▶ Exercise instructions
In the listing below, the lines from the first through the one with "Use the left" are to be copied word for word.
────
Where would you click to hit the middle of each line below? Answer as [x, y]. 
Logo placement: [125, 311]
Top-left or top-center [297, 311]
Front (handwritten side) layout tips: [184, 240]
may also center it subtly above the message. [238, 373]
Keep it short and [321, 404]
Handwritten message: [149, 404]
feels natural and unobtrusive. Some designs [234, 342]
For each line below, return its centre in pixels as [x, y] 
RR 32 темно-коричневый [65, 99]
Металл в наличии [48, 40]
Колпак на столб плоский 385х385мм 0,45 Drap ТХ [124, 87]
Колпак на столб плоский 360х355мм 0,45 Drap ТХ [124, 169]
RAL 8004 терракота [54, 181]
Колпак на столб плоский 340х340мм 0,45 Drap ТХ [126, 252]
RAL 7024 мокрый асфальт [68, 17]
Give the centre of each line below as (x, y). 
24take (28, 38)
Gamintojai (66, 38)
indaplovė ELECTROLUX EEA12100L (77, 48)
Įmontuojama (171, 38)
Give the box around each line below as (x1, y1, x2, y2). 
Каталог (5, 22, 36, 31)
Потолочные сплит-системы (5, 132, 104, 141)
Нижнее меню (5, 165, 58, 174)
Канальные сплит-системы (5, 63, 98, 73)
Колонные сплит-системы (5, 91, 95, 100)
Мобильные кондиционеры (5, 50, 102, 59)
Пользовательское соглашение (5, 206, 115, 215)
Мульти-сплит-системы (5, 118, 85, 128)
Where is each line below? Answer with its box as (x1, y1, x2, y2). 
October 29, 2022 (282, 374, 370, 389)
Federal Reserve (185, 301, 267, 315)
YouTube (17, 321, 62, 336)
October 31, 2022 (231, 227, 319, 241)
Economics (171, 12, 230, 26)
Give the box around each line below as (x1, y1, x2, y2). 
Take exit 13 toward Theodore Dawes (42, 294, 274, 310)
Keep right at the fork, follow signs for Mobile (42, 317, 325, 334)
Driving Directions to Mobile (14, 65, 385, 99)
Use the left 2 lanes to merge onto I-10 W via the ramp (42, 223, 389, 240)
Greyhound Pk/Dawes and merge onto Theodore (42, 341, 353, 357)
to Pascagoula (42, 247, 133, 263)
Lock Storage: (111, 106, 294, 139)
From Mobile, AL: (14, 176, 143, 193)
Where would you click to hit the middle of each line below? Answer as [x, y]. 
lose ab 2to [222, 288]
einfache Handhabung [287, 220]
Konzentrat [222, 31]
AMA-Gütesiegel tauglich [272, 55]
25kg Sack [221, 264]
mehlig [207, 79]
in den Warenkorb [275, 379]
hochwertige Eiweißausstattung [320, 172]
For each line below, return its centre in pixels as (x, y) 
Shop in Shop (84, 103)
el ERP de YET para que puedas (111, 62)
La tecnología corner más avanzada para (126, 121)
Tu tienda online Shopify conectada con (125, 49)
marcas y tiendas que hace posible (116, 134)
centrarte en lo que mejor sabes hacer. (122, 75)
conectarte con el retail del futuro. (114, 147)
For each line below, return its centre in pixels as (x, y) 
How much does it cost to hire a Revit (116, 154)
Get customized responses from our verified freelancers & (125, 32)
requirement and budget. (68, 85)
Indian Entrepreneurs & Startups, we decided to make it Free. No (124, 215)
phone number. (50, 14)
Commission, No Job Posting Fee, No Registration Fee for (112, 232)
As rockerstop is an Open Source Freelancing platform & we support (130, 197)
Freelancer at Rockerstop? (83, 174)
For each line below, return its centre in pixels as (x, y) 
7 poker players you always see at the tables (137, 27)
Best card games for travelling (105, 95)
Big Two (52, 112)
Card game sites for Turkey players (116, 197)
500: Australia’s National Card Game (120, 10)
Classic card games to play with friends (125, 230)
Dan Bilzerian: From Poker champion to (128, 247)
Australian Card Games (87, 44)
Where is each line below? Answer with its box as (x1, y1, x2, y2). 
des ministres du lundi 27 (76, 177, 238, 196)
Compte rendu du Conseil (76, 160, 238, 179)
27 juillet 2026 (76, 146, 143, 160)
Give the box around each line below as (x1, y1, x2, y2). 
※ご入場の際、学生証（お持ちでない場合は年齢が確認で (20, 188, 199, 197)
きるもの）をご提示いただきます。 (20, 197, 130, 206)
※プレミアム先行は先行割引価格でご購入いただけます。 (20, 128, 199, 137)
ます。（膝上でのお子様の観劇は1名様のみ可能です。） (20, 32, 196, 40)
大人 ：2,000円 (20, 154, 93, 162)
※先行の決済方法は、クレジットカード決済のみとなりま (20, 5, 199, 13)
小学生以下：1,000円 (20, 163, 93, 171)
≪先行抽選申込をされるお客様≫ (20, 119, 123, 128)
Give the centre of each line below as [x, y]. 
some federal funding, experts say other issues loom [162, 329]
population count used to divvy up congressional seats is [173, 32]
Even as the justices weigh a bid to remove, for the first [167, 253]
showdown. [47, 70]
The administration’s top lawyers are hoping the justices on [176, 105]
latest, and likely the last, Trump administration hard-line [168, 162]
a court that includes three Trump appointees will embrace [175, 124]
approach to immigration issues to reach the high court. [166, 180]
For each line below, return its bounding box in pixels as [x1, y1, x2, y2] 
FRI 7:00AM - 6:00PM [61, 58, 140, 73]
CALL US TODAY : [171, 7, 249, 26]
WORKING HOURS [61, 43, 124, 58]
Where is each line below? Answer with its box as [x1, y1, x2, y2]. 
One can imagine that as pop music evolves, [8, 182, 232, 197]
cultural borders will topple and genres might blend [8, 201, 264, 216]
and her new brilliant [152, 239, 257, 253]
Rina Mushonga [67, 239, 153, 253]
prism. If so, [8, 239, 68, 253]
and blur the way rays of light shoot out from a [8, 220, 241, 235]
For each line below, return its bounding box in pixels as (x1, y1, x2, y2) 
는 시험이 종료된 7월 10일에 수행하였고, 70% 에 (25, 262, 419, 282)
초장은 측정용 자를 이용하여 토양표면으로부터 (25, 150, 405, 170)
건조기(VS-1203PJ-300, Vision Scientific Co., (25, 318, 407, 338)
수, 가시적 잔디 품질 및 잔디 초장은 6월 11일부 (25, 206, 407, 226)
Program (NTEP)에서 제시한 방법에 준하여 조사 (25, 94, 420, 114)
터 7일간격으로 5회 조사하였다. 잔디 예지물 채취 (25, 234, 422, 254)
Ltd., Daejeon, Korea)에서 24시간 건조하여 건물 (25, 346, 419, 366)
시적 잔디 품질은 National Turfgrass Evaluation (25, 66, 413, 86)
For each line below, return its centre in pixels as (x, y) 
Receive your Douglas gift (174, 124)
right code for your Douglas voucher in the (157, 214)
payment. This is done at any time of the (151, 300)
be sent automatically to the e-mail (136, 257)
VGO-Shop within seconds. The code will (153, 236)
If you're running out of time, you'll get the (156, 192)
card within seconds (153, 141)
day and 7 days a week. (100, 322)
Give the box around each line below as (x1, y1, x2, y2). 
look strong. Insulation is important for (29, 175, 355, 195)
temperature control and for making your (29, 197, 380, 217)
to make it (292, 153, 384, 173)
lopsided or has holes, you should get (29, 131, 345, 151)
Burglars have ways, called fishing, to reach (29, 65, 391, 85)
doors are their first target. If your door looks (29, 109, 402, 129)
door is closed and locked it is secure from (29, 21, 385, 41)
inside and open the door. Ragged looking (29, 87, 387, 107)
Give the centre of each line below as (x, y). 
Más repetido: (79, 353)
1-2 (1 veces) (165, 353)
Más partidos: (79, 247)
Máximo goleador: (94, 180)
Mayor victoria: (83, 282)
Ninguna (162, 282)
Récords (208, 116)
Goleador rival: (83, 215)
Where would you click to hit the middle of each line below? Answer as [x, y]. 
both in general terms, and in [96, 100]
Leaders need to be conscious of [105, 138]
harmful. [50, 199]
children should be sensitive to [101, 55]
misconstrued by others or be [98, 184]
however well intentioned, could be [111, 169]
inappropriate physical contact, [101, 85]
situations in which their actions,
────
▶ Result
Where would you click to hit the middle of each line below? Answer as [x, y]. 
Logo placement: [125, 311]
Top-left or top-center [297, 311]
Front (handwritten side) layout tips: [184, 240]
may also center it subtly above the message. [238, 373]
Keep it short and [321, 404]
Handwritten message: [149, 404]
feels natural and unobtrusive. Some designs [234, 342]
For each line below, return its centre in pixels as [x, y] 
RR 32 темно-коричневый [65, 99]
Металл в наличии [48, 40]
Колпак на столб плоский 385х385мм 0,45 Drap ТХ [124, 87]
Колпак на столб плоский 360х355мм 0,45 Drap ТХ [124, 169]
RAL 8004 терракота [54, 181]
Колпак на столб плоский 340х340мм 0,45 Drap ТХ [126, 252]
RAL 7024 мокрый асфальт [68, 17]
Give the centre of each line below as (x, y). 
24take (28, 38)
Gamintojai (66, 38)
indaplovė ELECTROLUX EEA12100L (77, 48)
Įmontuojama (171, 38)
Give the box around each line below as (x1, y1, x2, y2). 
Каталог (5, 22, 36, 31)
Потолочные сплит-системы (5, 132, 104, 141)
Нижнее меню (5, 165, 58, 174)
Канальные сплит-системы (5, 63, 98, 73)
Колонные сплит-системы (5, 91, 95, 100)
Мобильные кондиционеры (5, 50, 102, 59)
Пользовательское соглашение (5, 206, 115, 215)
Мульти-сплит-системы (5, 118, 85, 128)
Where is each line below? Answer with its box as (x1, y1, x2, y2). 
October 29, 2022 (282, 374, 370, 389)
Federal Reserve (185, 301, 267, 315)
YouTube (17, 321, 62, 336)
October 31, 2022 (231, 227, 319, 241)
Economics (171, 12, 230, 26)
Give the box around each line below as (x1, y1, x2, y2). 
Take exit 13 toward Theodore Dawes (42, 294, 274, 310)
Keep right at the fork, follow signs for Mobile (42, 317, 325, 334)
Driving Directions to Mobile (14, 65, 385, 99)
Use the left 2 lanes to merge onto I-10 W via the ramp (42, 223, 389, 240)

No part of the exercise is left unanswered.